What is being asked: Pictures stay out of this copy; please retype only the lines from the start of the records through the line with "The available RAID".

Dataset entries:
=== Begin Enclosure ===

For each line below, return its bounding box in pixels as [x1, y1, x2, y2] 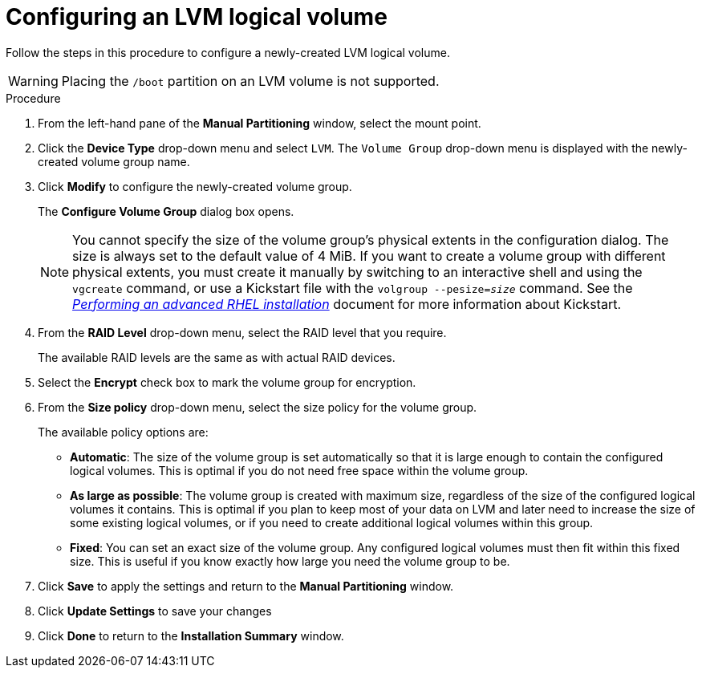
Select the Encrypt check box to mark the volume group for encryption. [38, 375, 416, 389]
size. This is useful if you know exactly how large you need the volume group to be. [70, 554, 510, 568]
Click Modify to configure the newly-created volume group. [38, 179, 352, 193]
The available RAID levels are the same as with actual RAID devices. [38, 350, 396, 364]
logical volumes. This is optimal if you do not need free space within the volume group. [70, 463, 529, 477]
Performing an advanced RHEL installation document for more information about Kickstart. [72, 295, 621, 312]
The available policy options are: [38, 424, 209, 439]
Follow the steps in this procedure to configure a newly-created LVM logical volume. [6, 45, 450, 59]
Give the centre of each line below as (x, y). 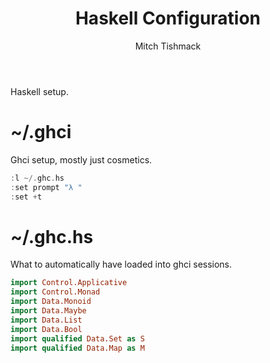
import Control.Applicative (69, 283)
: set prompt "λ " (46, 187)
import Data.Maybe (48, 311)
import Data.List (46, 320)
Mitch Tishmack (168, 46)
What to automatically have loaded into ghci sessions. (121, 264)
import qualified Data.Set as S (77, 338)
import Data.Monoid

=== End Enclosure ===

Written solution:
For each line below, return its bounding box in pixels as [x1, y1, x2, y2] 
Select the Encrypt check box to mark the volume group for encryption. [38, 375, 416, 389]
size. This is useful if you know exactly how large you need the volume group to be. [70, 554, 510, 568]
Click Modify to configure the newly-created volume group. [38, 179, 352, 193]
The available RAID levels are the same as with actual RAID devices. [38, 350, 396, 364]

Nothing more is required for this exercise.